### Directions for this task
The answer must be an exact printing of every record below, with the pictures omitted.
'''
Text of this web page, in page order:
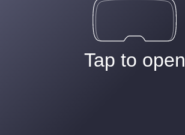
Tap to open
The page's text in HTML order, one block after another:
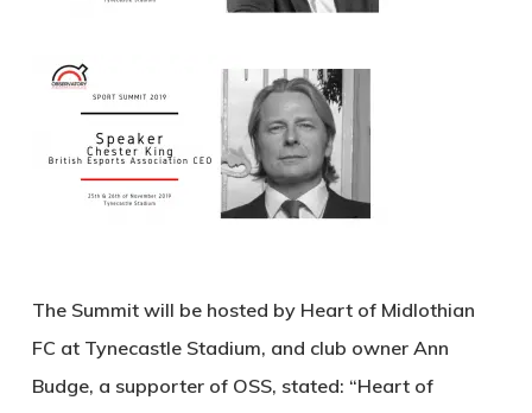
The Summit will be hosted by Heart of Midlothian
FC at Tynecastle Stadium, and club owner Ann
Budge, a supporter of OSS, stated: “Heart of
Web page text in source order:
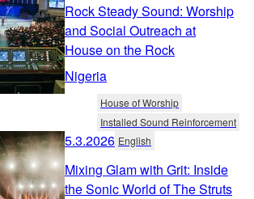
Rock Steady Sound: Worship
and Social Outreach at
House on the Rock
Nigeria
House of Worship
Installed Sound Reinforcement
5.3.2026 English
Mixing Glam with Grit: Inside
the Sonic World of The Struts
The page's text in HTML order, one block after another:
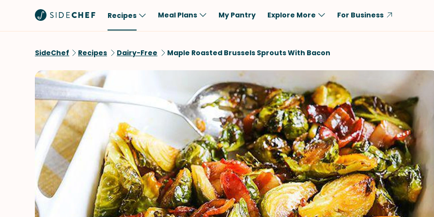
Recipes
Quick & Easy
One-Pot
Healthy
Salad
Sauces & Dressings
Dessert
Snack
Low-Carb
Dairy-Free
Vegan
Keto
Gluten-Free
Shellfish-Free
Beef
Rice
Tofu & Tempeh
Salmon
Pork
Fish & Seafood
Potatoes
VIEW ALL
Meal Plans My Pantry Explore More For Business
SideChef Recipes Dairy-Free Maple Roasted Brussels Sprouts With Bacon
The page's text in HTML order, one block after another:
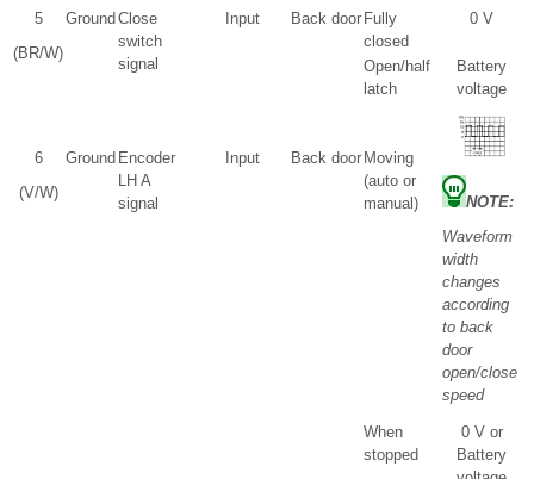
5
(BR/W)
Ground Close
switch
signal
Input Back door Fully
closed
0 V
Open/half
latch
Battery
voltage
6
(V/W)
Ground Encoder
LH A
signal
Input Back door Moving
(auto or
manual)
NOTE:
Waveform
width
changes
according
to back
door
open/close
speed
When
stopped
0 V or
Battery
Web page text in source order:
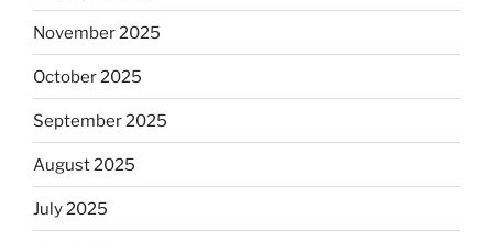
November 2025
October 2025
September 2025
August 2025
July 2025
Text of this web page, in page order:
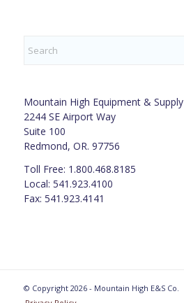
Mountain High Equipment & Supply
2244 SE Airport Way
Suite 100
Redmond, OR. 97756
Toll Free: 1.800.468.8185
Local: 541.923.4100
Fax: 541.923.4141
© Copyright 2026 - Mountain High E&S Co.
'''
### Reply to the exercise
Text of this web page, in page order:
Tap to open
The page's text in HTML order, one block after another:
The Summit will be hosted by Heart of Midlothian
FC at Tynecastle Stadium, and club owner Ann
Budge, a supporter of OSS, stated: “Heart of
Web page text in source order:
Rock Steady Sound: Worship
and Social Outreach at
House on the Rock
Nigeria
House of Worship
Installed Sound Reinforcement
5.3.2026 English
Mixing Glam with Grit: Inside
the Sonic World of The Struts
The page's text in HTML order, one block after another:
Recipes
Quick & Easy
One-Pot
Healthy
Salad
Sauces & Dressings
Dessert
Snack
Low-Carb
Dairy-Free
Vegan
Keto
Gluten-Free
Shellfish-Free
Beef
Rice
Tofu & Tempeh
Salmon
Pork
Fish & Seafood
Potatoes
VIEW ALL
Meal Plans My Pantry Explore More For Business
SideChef Recipes Dairy-Free Maple Roasted Brussels Sprouts With Bacon
The page's text in HTML order, one block after another:
5
(BR/W)
Ground Close
switch
signal
Input Back door Fully
closed
0 V
Open/half
latch
Battery
voltage
6
(V/W)
Ground Encoder
LH A
signal
Input Back door Moving
(auto or
manual)
NOTE:
Waveform
width
changes
according
to back
door
open/close
speed
When
stopped
0 V or
Battery
Web page text in source order:
November 2025
October 2025
September 2025
August 2025
July 2025
Text of this web page, in page order:
Mountain High Equipment & Supply
2244 SE Airport Way
Suite 100
Redmond, OR. 97756
Toll Free: 1.800.468.8185
Local: 541.923.4100
Fax: 541.923.4141
© Copyright 2026 - Mountain High E&S Co.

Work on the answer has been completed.